而他們如今的計劃是先到武陽府,到時快可借道淮水行於大運河半個月便可達京城,慢可行於陸路再走個一兩個月,當然他是更傾向於慢慢走的。
“王爺,我等可要轉道去滎州?”孫知照殷切問道。
褚時鈺看著大船,似乎是漫不經心的說:“康王封地更近,八皇弟不知現今何處,但想必也不是太遠。
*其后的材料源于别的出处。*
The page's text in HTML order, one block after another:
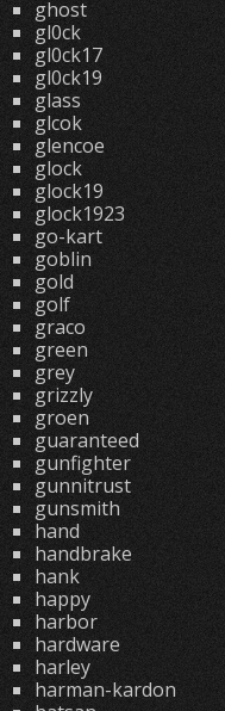
ghost
gl0ck
gl0ck17
gl0ck19
glass
glcok
glencoe
glock
glock19
glock1923
go-kart
goblin
gold
golf
graco
green
grey
grizzly
groen
guaranteed
gunfighter
gunnitrust
gunsmith
hand
handbrake
hank
happy
harbor
hardware
harley
harman-kardon
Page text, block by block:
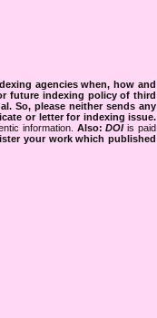
agencies when, how and
future indexing policy of third
So, please neither sends any
or letter for indexing issue.
information. Also:DOIis paid
your work which published
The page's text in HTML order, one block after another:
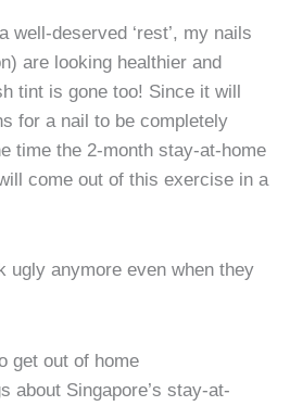
well-deserved ‘rest’, my nails
are looking healthier and
tint is gone too! Since it will
for a nail to be completely
time the 2-month stay-at-home
come out of this exercise in a
ugly anymore even when they
get out of home
about Singapore’s stay-at-
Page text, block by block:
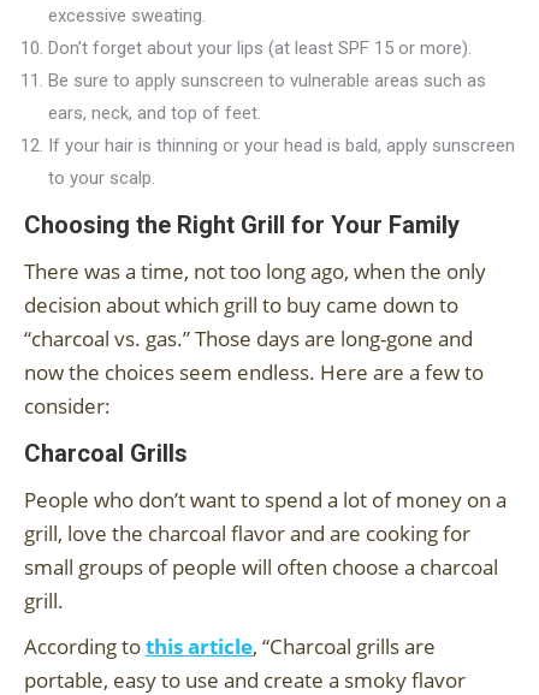
excessive sweating.
Don’t forget about your lips (at least SPF 15 or more).
Be sure to apply sunscreen to vulnerable areas such as
ears, neck, and top of feet.
If your hair is thinning or your head is bald, apply sunscreen
to your scalp.
Choosing the Right Grill for Your Family
There was a time, not too long ago, when the only
decision about which grill to buy came down to
“charcoal vs. gas.” Those days are long-gone and
now the choices seem endless. Here are a few to
consider:
Charcoal Grills
People who don’t want to spend a lot of money on a
grill, love the charcoal flavor and are cooking for
small groups of people will often choose a charcoal
grill.
According tothis article, “Charcoal grills are
portable, easy to use and create a smoky flavor
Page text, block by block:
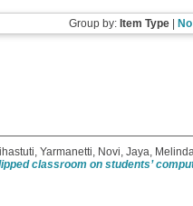
Group by: Item Type|
Yarmanetti, Novi Jaya,
classroom on students’
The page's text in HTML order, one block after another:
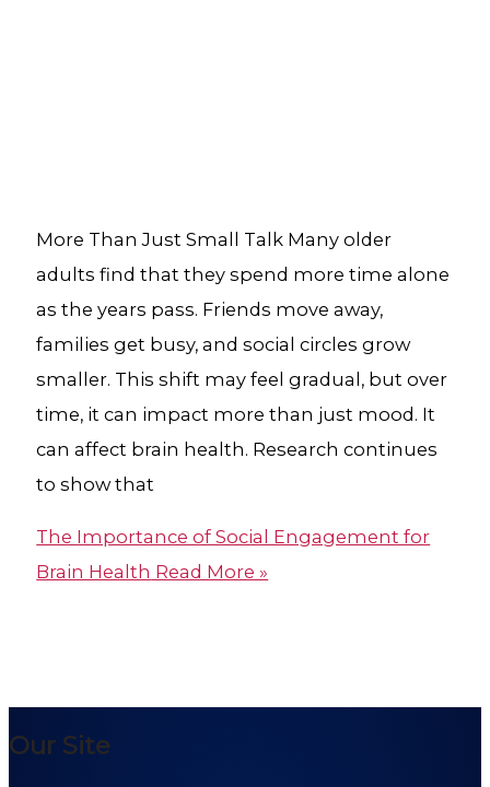
More Than Just Small Talk Many older
adults find that they spend more time alone
as the years pass. Friends move away,
families get busy, and social circles grow
smaller. This shift may feel gradual, but over
time, it can impact more than just mood. It
can affect brain health. Research continues
to show that
The Importance of Social Engagement for
Brain Health Read More »
Our Site
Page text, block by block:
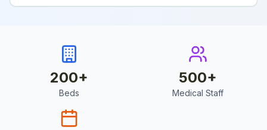
200+
Beds
500+
Medical Staff
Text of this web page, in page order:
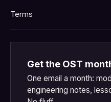
Terms
Get the OST
One email a month:
engineering notes,
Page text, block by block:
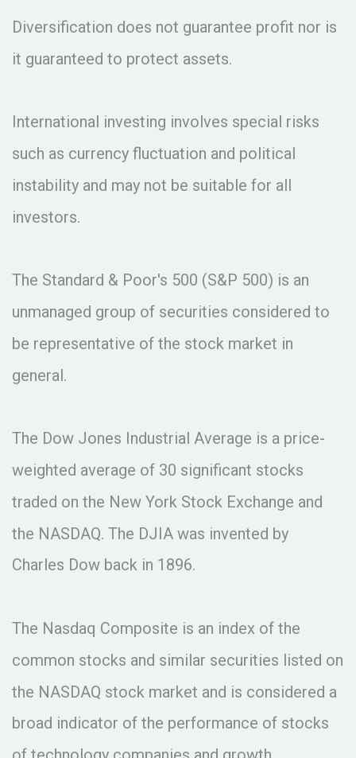
Diversification does not guarantee profit nor is
it guaranteed to protect assets.
International investing involves special risks
such as currency fluctuation and political
instability and may not be suitable for all
investors.
The Standard & Poor's 500 (S&P 500) is an
unmanaged group of securities considered to
be representative of the stock market in
general.
The Dow Jones Industrial Average is a price-
weighted average of 30 significant stocks
traded on the New York Stock Exchange and
the NASDAQ. The DJIA was invented by
Charles Dow back in 1896.
The Nasdaq Composite is an index of the
common stocks and similar securities listed on
the NASDAQ stock market and is considered a
broad indicator of the performance of stocks
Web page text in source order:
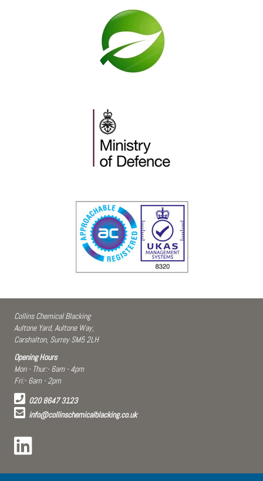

”
“可聖上未必會派他們去救災啊!”孫知照一邊抓心撓肝一邊有些疑惑,王爺自展露鋒芒以來,什麼事不是先爭一爭再說,初時賑災,去年請纓西南,哪次不是爭來的機會?這次救災難道要留給那兩位?
“先到武陽府再說吧,要去也是從那兒出發更快。”褚時鈺的臉上看不出是什麼意圖。
但孫知照還是焦急著說:“這是沒錯,但王爺可以先飛鴿傳信至京城自請賑災,否則朝堂天高地遠,這事兒就真難落到我們手上了!”
“不必,上趕著的事做多了也不好看。”褚時鈺堅定的否決,他知道孫知照在想什麼,但一是他不想帶著柳如思幾人去風險極多的大災之地,二是他覺得爭那些有點沒意思了…
他真的對那個位子感興趣嗎?細細想來並沒有,只是他也沒有別的想要的,於是投身於這明爭暗鬥之中,只期待每次的獲勝,直至贏下最後的勝利。